Very helpful information, thank you very much!  I went to my first judo class today, and discovered I was the only beginner there.  There were 10 other students.  The instructor was yelling out strange names.  I recognize some that you mentioned so now I understand a bit more by your explanation. She also yelled out names for specific techniques (I don't remember what they are, let alone how to spell these names), but I learned how to do them.




> There are six rankings preceding black White belt, Yellow (Gokyu), Orange (Yonkyu), Green (Sankyu), Blue (Nikyu), and Brown (Ikkyu). Finally you grade for your 1st degree black ECT to 9th. There used to be a 10th degree rank but within the Kodokan it is reserved for Jigoro Kano and his direct pupils. As kids get bored between belts we usually promote up to three stripes before the next full belt promotion. The stripes are corresponding with the next belts color.
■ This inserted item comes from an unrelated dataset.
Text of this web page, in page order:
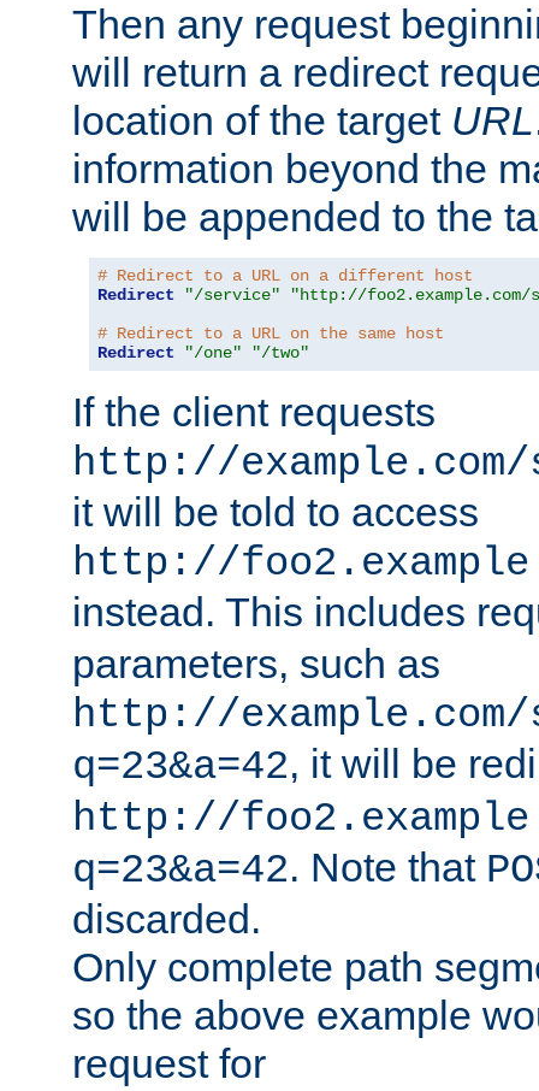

Each school requires the students to demonstrate an increasing variety of techniques kata and Judo knowledge before a promotion takes place. You usually are requested to grade when your instructor sees you are ready. You can not grade for your black belt till you are sixteen, no 6 year old black belts here. No matter how ready you are (our daughter is already practicing with me and she is only 27 months). After your black you must wait an increasing number of years to be allowed to grade for your next Dan. At which time you must provide a (uke) willing partner, points from clinics, tournament, or instructor time. Then if you pass the exam you receive your next ranking. If you have any other questions just ask. I love grappling.


Apparently it takes a long time to move up through the ranks then.  The other students are yellow belts and they said they've been in judo a year.

- Ceicei


----------



## arnisador (Jun 7, 2004)

There was a tradition of a tournament referee being able to promote a competitor on the spot for exceptional practice--there's a term for this practice, I believe--but I don't think it's done so much any more. It wasn't ever the dominant means of being promoted.


----------



## arnisador (Jun 7, 2004)

Ceicei said:
			
		

> [/size][/font]
> 
> Apparently it takes a long time to move up through the ranks then. The other students are yellow belts and they said they've been in judo a year.


With a sport system, be it Judo or boxing or Muay Thai, you can tell how good someone is--they compete against fellow practitioners. In other arts, it's a judgment call! What you are seeing may represent the local standard. 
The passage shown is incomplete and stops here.